2007-OF Elijah Dukes homers in the fifth inning off of Yankees starter Carl Pavano in the April 2nd season opener at Yankee Stadium, but the Rays bullpen gives up a combined six runs in between the sixth and eighth innings as the Rays drop their third straight season opener by a 9-5 final.
Yankees at a Glance:
New York comes into this two game series in fifth place and limping following a series defeat at the hands of the Boston Red Sox this past weekend. After RHP Chien-Ming Wang's three hit, complete game shutout of the Red Sox on Friday night, the Yankees dropped the final two games of the series as their record fell to 6-7 on the young season. The good news for New York is that no one else in the AL East, or the American League for that matter, has done anything to distance themselves from the pack earlier in the season. While New York is in last place, they are still just 1.5 games off the pace of the division-leading Toronto Blue Jays and Baltimore Orioles.

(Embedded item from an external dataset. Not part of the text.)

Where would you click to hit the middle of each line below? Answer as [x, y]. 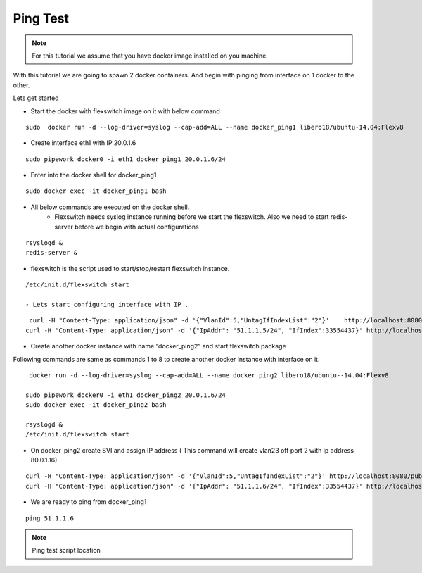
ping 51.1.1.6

While no New York fan should ever worry about the Yankees losing games in April given the results of the last several years, that the team dropped two of three in Kansas City can't be pleasing. Worse still is the Yankees' series split with the Rays last weekend in the Bronx in which they got whitewashed 13-4 in the first game of the series. For a team accustomed to having their way with the Rays (and pretty much every other team) at their home stadium, that was a wakeup call. But as it stands, the Yankees have lost four of their past six and six of their past ten. New York has gotten away with slow April starts before, and so far it appears that they might get away with another one. But that will happen only if they find a rotation beyond Chien-Ming Wang.
The return of SS Derek Jeter tonight should help, but some of the Yankees' prized bats have struggled thus far on the young season, and they need that to change. The Rays will avoid Wang in this three game tilt, getting RHP Ian Kennedy and LHP Andy Pettitte instead. Kennedy, and RHP Phil Hughes as well, are both products of the Yankees' farm system, and the lynchpins of their movement to replace aging and ineffective veterans in the starting rotation. That movement will only work if they themselves prove not to be ineffective, which hasn't been the case thus far. Over the full season, New York will have to rely on the two young starters and potentially RHP Joba Chamberlain to keep them in the AL East or Wild Card race.